WHAT TO DO:
The reply should contain every line of the data, repeated exactly, and no pictures.

* * * *

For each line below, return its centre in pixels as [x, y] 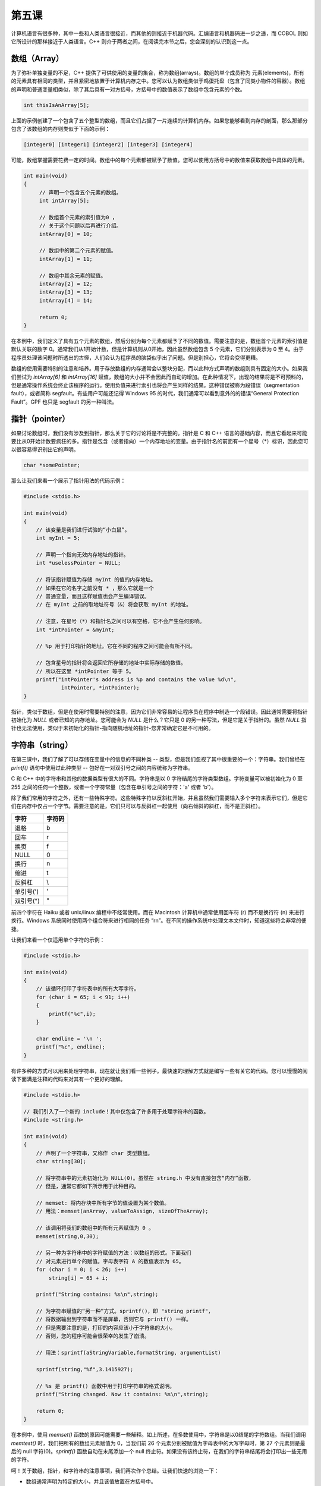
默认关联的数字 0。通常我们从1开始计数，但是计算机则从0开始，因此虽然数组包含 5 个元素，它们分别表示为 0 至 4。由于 [158, 349]
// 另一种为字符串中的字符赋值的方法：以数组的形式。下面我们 [114, 1253]
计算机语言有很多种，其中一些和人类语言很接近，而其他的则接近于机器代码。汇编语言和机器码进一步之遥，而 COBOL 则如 [160, 33]
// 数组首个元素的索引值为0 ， [78, 217]
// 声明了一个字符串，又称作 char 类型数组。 [95, 1153]
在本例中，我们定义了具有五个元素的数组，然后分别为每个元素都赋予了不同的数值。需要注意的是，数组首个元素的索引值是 [159, 341]
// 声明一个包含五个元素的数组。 [80, 192]
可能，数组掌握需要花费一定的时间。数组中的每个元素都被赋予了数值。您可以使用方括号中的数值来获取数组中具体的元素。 [159, 160]
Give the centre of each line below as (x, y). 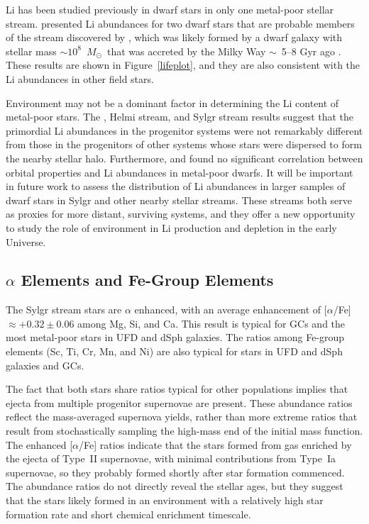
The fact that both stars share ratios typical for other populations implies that (177, 389)
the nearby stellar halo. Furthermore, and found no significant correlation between (184, 158)
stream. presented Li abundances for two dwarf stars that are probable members (180, 23)
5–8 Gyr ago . (311, 51)
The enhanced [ (39, 444)
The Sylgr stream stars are (64, 310)
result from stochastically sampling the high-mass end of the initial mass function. (184, 431)
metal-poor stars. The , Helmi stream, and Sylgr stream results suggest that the (180, 117)
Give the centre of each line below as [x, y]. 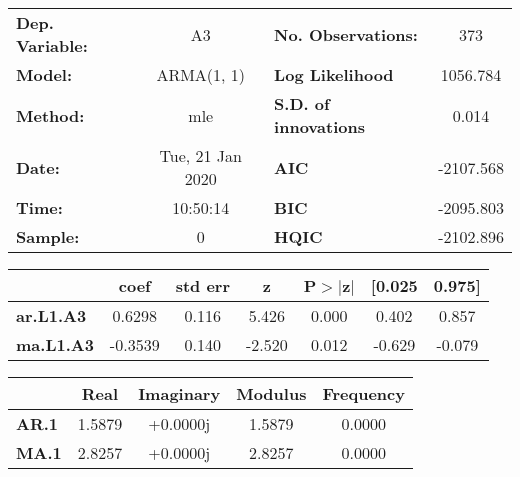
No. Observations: [346, 34]
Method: [50, 115]
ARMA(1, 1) [201, 74]
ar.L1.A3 [51, 315]
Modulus [271, 393]
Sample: [48, 236]
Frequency [363, 393]
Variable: [52, 45]
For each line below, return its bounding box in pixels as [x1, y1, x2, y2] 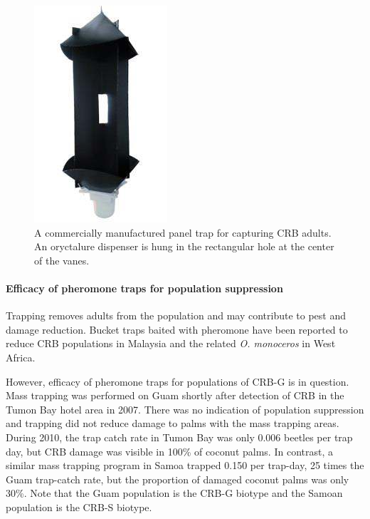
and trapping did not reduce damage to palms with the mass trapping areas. [6, 416, 339, 431]
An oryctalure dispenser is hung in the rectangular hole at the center [34, 239, 334, 254]
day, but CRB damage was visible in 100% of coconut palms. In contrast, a [6, 443, 333, 458]
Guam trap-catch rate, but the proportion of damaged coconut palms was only [6, 471, 349, 486]
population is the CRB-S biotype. [6, 499, 152, 514]
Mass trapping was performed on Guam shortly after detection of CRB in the [6, 388, 344, 403]
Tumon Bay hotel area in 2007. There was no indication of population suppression [6, 401, 364, 416]
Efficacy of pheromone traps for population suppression [6, 280, 283, 295]
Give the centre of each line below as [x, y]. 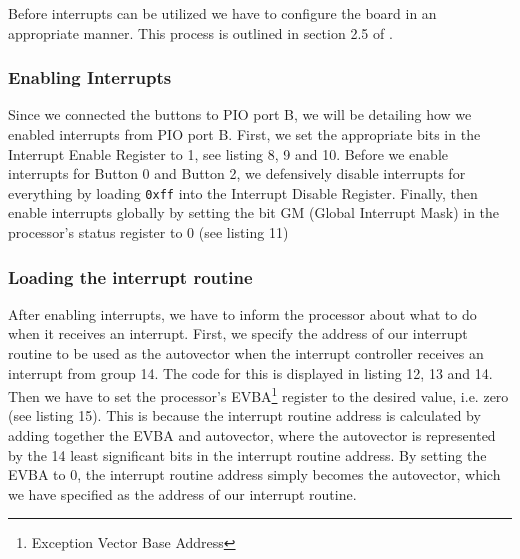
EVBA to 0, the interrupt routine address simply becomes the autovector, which [254, 474]
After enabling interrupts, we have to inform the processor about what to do [242, 313]
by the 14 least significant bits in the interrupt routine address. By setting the [247, 454]
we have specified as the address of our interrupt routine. [182, 493]
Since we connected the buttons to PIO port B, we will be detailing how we [240, 114]
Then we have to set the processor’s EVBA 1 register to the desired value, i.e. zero [258, 394]
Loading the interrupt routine [130, 276]
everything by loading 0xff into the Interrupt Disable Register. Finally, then [243, 192]
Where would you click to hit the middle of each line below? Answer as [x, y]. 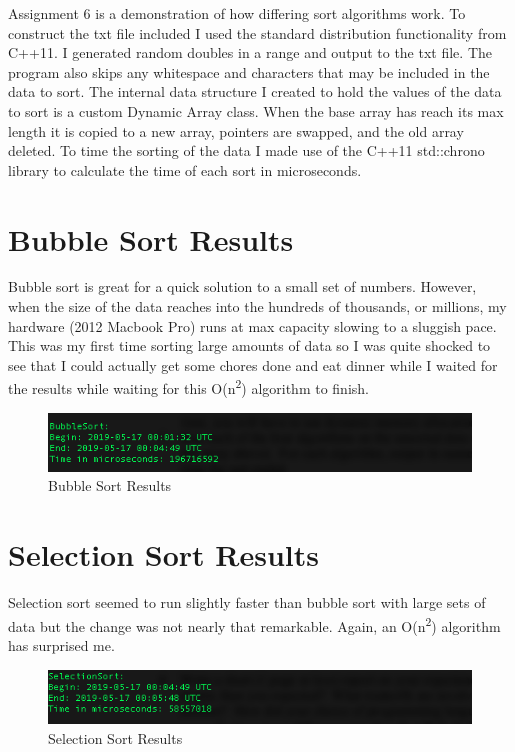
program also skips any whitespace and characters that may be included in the [249, 71]
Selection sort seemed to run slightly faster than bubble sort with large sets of [247, 602]
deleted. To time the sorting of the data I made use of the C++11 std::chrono [246, 150]
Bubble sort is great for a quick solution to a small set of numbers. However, [242, 286]
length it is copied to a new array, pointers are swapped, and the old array [236, 130]
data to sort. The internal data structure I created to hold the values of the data [255, 91]
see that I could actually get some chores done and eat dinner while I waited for [253, 364]
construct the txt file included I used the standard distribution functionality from [257, 32]
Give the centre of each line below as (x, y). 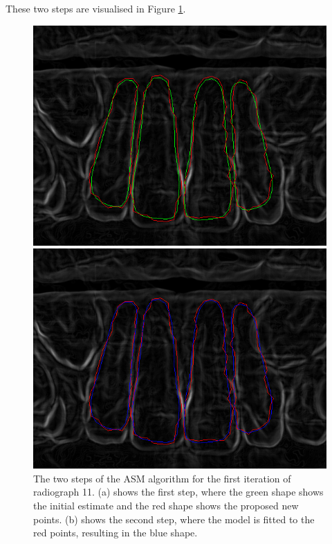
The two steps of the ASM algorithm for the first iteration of (162, 478)
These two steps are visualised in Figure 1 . (96, 8)
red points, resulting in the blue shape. (116, 533)
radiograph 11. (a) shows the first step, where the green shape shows (178, 492)
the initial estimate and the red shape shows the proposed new (166, 505)
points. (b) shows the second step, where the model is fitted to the (174, 519)
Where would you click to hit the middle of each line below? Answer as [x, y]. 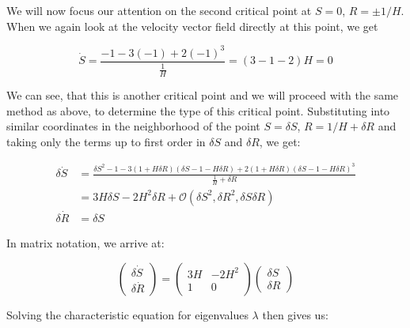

* * * *

ANSWER TO THE PROBLEM:
For each line below, return its centre in pixels as [x, y] 
默认关联的数字 0。通常我们从1开始计数，但是计算机则从0开始，因此虽然数组包含 5 个元素，它们分别表示为 0 至 4。由于 [158, 349]
// 另一种为字符串中的字符赋值的方法：以数组的形式。下面我们 [114, 1253]
计算机语言有很多种，其中一些和人类语言很接近，而其他的则接近于机器代码。汇编语言和机器码进一步之遥，而 COBOL 则如 [160, 33]
// 数组首个元素的索引值为0 ， [78, 217]
// 声明了一个字符串，又称作 char 类型数组。 [95, 1153]
在本例中，我们定义了具有五个元素的数组，然后分别为每个元素都赋予了不同的数值。需要注意的是，数组首个元素的索引值是 [159, 341]
// 声明一个包含五个元素的数组。 [80, 192]
可能，数组掌握需要花费一定的时间。数组中的每个元素都被赋予了数值。您可以使用方括号中的数值来获取数组中具体的元素。 [159, 160]
Give the centre of each line below as (x, y). 
The fact that both stars share ratios typical for other populations implies that (177, 389)
the nearby stellar halo. Furthermore, and found no significant correlation between (184, 158)
stream. presented Li abundances for two dwarf stars that are probable members (180, 23)
5–8 Gyr ago . (311, 51)
The enhanced [ (39, 444)
The Sylgr stream stars are (64, 310)
result from stochastically sampling the high-mass end of the initial mass function. (184, 431)
metal-poor stars. The , Helmi stream, and Sylgr stream results suggest that the (180, 117)
Give the centre of each line below as [x, y]. 
No. Observations: [346, 34]
Method: [50, 115]
ARMA(1, 1) [201, 74]
ar.L1.A3 [51, 315]
Modulus [271, 393]
Sample: [48, 236]
Frequency [363, 393]
Variable: [52, 45]
For each line below, return its bounding box in pixels as [x1, y1, x2, y2] 
and trapping did not reduce damage to palms with the mass trapping areas. [6, 416, 339, 431]
An oryctalure dispenser is hung in the rectangular hole at the center [34, 239, 334, 254]
day, but CRB damage was visible in 100% of coconut palms. In contrast, a [6, 443, 333, 458]
Guam trap-catch rate, but the proportion of damaged coconut palms was only [6, 471, 349, 486]
population is the CRB-S biotype. [6, 499, 152, 514]
Mass trapping was performed on Guam shortly after detection of CRB in the [6, 388, 344, 403]
Tumon Bay hotel area in 2007. There was no indication of population suppression [6, 401, 364, 416]
Efficacy of pheromone traps for population suppression [6, 280, 283, 295]
Give the centre of each line below as [x, y]. 
EVBA to 0, the interrupt routine address simply becomes the autovector, which [254, 474]
After enabling interrupts, we have to inform the processor about what to do [242, 313]
by the 14 least significant bits in the interrupt routine address. By setting the [247, 454]
we have specified as the address of our interrupt routine. [182, 493]
Since we connected the buttons to PIO port B, we will be detailing how we [240, 114]
Then we have to set the processor’s EVBA 1 register to the desired value, i.e. zero [258, 394]
Loading the interrupt routine [130, 276]
everything by loading 0xff into the Interrupt Disable Register. Finally, then [243, 192]
Where would you click to hit the middle of each line below? Answer as [x, y]. 
program also skips any whitespace and characters that may be included in the [249, 71]
Selection sort seemed to run slightly faster than bubble sort with large sets of [247, 602]
deleted. To time the sorting of the data I made use of the C++11 std::chrono [246, 150]
Bubble sort is great for a quick solution to a small set of numbers. However, [242, 286]
length it is copied to a new array, pointers are swapped, and the old array [236, 130]
data to sort. The internal data structure I created to hold the values of the data [255, 91]
see that I could actually get some chores done and eat dinner while I waited for [253, 364]
construct the txt file included I used the standard distribution functionality from [257, 32]
Give the centre of each line below as (x, y). 
The two steps of the ASM algorithm for the first iteration of (162, 478)
These two steps are visualised in Figure 1 . (96, 8)
red points, resulting in the blue shape. (116, 533)
radiograph 11. (a) shows the first step, where the green shape shows (178, 492)
the initial estimate and the red shape shows the proposed new (166, 505)
points. (b) shows the second step, where the model is fitted to the (174, 519)
Where would you click to hit the middle of each line below? Answer as [x, y]. 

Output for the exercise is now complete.